I think oxy and morphine are much the same mg/mg but everybody is different, I only had Hydrocodone once I took 150mg , no nod and serious histamine reaction so it put me off that shit, although I definitely believe it was not Hydrocodone.

I hope you realize that you could have destroyed your liver or killed yourself by taking 150 mg hydrocodone, and NOT just because the opioid (hydrocodone) part of the drug was large enough to cause an OD in somebody with a limited tolerance to opioids.

Hydrocodone does not come in 150mg strength -- the highest dose per pill is 10mg, as far as I know. If so, you'd have to take fifteen 10mg pills to reach a dose of 150mg. In most formulations, these pills contain not just hydrocodone, but also 325mg to 750mg of Acetaminophen, which is the generic name for Tylenol. Drugs with this formulation include Norco, Vicodin, and Lortab.

Acetaminophen is a dangerous drug. Acetaminophen/Tylenol overdose is the leading cause of liver failure worldwide. In the U.S. alone, government studies have found that Acetaminophen overdose is the leading cause for calls to Poison Control Centers (>100,000/year) and accounts for more than 56,000 emergency room visits, 2,600 hospitalizations, and an estimated 458 deaths due to acute liver failure each year. Other stats say Acetaminophen causes 113 to 300 deaths per year in the U.S. Statistics vary due to such things as not having had an autopsy performed; instances in which the person has ingested a combination of potentially harmful drugs; the way an agency tallies such numbers; and other factors.
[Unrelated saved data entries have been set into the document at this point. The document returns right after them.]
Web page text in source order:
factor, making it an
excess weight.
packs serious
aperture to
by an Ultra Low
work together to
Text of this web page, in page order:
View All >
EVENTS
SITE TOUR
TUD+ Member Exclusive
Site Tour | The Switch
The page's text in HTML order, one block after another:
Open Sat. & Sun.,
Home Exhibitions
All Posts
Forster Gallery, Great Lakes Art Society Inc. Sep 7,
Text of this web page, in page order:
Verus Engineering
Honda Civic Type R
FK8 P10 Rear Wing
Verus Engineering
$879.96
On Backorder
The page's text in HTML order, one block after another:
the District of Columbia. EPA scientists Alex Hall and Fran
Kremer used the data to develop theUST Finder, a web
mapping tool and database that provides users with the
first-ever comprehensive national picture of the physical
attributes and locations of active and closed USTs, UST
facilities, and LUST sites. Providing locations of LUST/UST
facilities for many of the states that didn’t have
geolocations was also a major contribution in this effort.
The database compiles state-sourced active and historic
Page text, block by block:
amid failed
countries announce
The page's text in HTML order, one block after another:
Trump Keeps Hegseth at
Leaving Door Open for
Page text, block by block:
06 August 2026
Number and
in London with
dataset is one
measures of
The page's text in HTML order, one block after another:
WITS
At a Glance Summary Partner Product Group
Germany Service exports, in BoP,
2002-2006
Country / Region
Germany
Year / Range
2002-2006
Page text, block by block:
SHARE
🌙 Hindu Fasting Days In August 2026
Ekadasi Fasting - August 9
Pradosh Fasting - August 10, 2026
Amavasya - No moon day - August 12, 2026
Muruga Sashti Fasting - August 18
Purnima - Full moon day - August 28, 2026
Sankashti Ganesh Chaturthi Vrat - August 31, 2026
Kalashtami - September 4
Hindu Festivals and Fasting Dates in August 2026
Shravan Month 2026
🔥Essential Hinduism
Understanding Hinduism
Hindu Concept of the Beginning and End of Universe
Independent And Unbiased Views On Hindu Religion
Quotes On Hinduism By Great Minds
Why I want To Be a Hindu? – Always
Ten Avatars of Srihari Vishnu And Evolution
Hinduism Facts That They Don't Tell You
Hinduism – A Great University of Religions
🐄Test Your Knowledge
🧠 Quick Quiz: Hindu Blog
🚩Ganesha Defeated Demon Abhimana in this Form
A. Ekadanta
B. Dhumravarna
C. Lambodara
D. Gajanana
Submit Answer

Because of the Acetaminophen danger, pain pills that contain Acetaminophen are now limited to having no more than 325mg of the drug. The amount of Acetaminophen is found on the prescription label (you'll see the term, "APAP.") Besides this, at least 400 prescription and over-the-counter (OTC) drugs contain Acetaminophen, and many OTC preparations still provide larger quantities such as 750mg to 1,000mg of Acetaminophen per recommended dose. Accidental overdoses often result when people combine such drugs; one of my friends died from a cocktail of OTC cold and flu medications. If someone who takes pain pills is also using OTC remedies for a cold or the flu, they could easily suffer an accidental overdose of Acetaminophen.

As little as 4,000mg can Acetaminophen/Tylenol can cause severe damage to your liver, liver failure, or death, especially if it's combined with alcohol. If you took fifteen 10mg hydrocodone pills that each contained just 325mg of Acetaminophen/Tylenol, then you ingested 4,875mg of Acetaminophen, which was extremely dangerous. Depending on the formulation of the drugs and when you took that dose, the amount of Acetaminophen you consumed may have been much higher.
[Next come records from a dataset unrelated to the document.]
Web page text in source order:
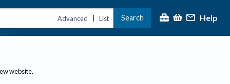
Advanced | List Search Help
website.
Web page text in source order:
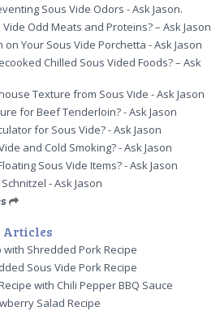
Sous Vide Odors - Ask Jason.
Odd Meats and Proteins? – Ask Jason
on Your Sous Vide Porchetta - Ask Jason
Chilled Sous Vided Foods? – Ask
Texture from Sous Vide - Ask Jason
for Beef Tenderloin? - Ask Jason
for Sous Vide? - Ask Jason
and Cold Smoking? - Ask Jason
Sous Vide Items? - Ask Jason
- Ask Jason
Articles
with Shredded Pork Recipe
Sous Vide Pork Recipe
with Chili Pepper BBQ Sauce
Salad Recipe
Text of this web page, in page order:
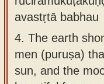
avastṛtā babhau
4. The earth
men (puruṣa)
sun, and the
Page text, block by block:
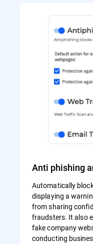
Anti phishing
Automatically
displaying a
from sharing
fraudsters. It also
fake company
conducting
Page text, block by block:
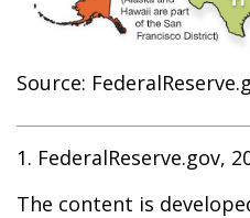
Source:
1. FederalReserve.gov,
The content is
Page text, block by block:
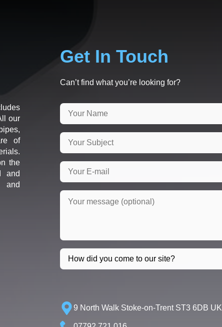
our
of
the
and
and
Get In Touch
Can’t find what you’re looking for?
9 North Walk Stoke-on-Trent ST3 6DB UK
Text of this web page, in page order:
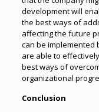
development will
the best ways of
affecting the future
can be implemented
are able to
best ways of
organizational
Conclusion
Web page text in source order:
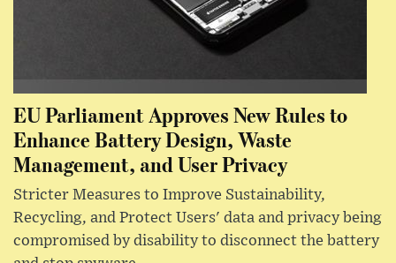
EU Parliament Approves New Rules to
Enhance Battery Design, Waste
Management, and User Privacy
Stricter Measures to Improve Sustainability,
Recycling, and Protect Users' data and privacy being
compromised by disability to disconnect the battery
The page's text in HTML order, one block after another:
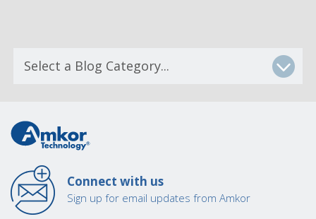
Connect with us
Sign up for email updates from Amkor

I suggest you go to the doctor and have your liver tested, to see if you have caused permanent liver damage. Others who take large numbers of hydrocodone pills that contain Acetaminophen, or who take a variety of cold and flu remedies, should also heed this warning.
 
For me, hydrocodone works way better than oxycodone. I don?t know why. I know that oxy is stronger, but I guess people react differently to different chemicals. I imagine it?s best just to go with what works best for you. Hydrocodone makes me happy, euphoric and very social and engaging. Oxy makes me introverted and anxious.